## INSTRUCTIONS TO FOLLOW
Output the full set of records exactly.
** Opening MATERIAL SHOWN block **
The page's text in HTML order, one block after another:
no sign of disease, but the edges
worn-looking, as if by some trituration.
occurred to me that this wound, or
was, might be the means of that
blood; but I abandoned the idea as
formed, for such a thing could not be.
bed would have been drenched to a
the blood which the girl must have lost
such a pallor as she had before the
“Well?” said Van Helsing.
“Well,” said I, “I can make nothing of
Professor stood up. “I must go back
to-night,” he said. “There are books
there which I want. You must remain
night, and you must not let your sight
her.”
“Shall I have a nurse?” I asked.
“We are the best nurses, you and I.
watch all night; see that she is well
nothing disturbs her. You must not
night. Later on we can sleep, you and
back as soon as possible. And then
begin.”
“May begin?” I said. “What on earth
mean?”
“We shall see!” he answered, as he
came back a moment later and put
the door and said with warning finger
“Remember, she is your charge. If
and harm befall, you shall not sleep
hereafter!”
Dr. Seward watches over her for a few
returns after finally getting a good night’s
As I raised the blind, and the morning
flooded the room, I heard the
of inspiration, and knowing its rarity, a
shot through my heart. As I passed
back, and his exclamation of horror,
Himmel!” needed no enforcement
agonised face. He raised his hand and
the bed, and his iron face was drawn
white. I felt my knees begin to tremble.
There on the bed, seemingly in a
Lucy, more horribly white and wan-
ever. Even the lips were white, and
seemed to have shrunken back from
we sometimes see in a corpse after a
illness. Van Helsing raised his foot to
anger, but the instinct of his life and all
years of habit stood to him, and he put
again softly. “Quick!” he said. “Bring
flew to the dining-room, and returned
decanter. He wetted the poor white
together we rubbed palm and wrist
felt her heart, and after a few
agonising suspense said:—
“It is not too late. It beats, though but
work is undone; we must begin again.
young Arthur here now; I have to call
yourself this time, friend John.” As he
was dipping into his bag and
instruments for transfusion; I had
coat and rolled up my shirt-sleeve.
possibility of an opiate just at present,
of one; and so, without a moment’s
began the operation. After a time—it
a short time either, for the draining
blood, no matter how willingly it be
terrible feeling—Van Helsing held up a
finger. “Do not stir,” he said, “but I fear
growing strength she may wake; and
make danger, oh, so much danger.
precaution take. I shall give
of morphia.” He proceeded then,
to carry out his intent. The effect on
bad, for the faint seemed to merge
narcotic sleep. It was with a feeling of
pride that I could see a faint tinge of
** Closing MATERIAL SHOWN block **
## OUTPUT FOR THIS EXERCISE
The page's text in HTML order, one block after another:
no sign of disease, but the edges
worn-looking, as if by some trituration.
occurred to me that this wound, or
was, might be the means of that
blood; but I abandoned the idea as
formed, for such a thing could not be.
bed would have been drenched to a
the blood which the girl must have lost
such a pallor as she had before the
“Well?” said Van Helsing.
“Well,” said I, “I can make nothing of
Professor stood up. “I must go back
to-night,” he said. “There are books
there which I want. You must remain
night, and you must not let your sight
her.”
“Shall I have a nurse?” I asked.
“We are the best nurses, you and I.
watch all night; see that she is well
nothing disturbs her. You must not
night. Later on we can sleep, you and
back as soon as possible. And then
begin.”
“May begin?” I said. “What on earth
mean?”
“We shall see!” he answered, as he
came back a moment later and put
the door and said with warning finger
“Remember, she is your charge. If
and harm befall, you shall not sleep
hereafter!”
Dr. Seward watches over her for a few
returns after finally getting a good night’s
As I raised the blind, and the morning
flooded the room, I heard the
of inspiration, and knowing its rarity, a
shot through my heart. As I passed
back, and his exclamation of horror,
Himmel!” needed no enforcement
agonised face. He raised his hand and
the bed, and his iron face was drawn
white. I felt my knees begin to tremble.
There on the bed, seemingly in a
Lucy, more horribly white and wan-
ever. Even the lips were white, and
seemed to have shrunken back from
we sometimes see in a corpse after a
illness. Van Helsing raised his foot to
anger, but the instinct of his life and all
years of habit stood to him, and he put
again softly. “Quick!” he said. “Bring
flew to the dining-room, and returned
decanter. He wetted the poor white
together we rubbed palm and wrist
felt her heart, and after a few
agonising suspense said:—
“It is not too late. It beats, though but
work is undone; we must begin again.
young Arthur here now; I have to call
yourself this time, friend John.” As he
was dipping into his bag and
instruments for transfusion; I had
coat and rolled up my shirt-sleeve.
possibility of an opiate just at present,
of one; and so, without a moment’s
began the operation. After a time—it
a short time either, for the draining
blood, no matter how willingly it be
terrible feeling—Van Helsing held up a
finger. “Do not stir,” he said, “but I fear
growing strength she may wake; and
make danger, oh, so much danger.
precaution take. I shall give
of morphia.” He proceeded then,
to carry out his intent. The effect on
bad, for the faint seemed to merge
narcotic sleep. It was with a feeling of
pride that I could see a faint tinge of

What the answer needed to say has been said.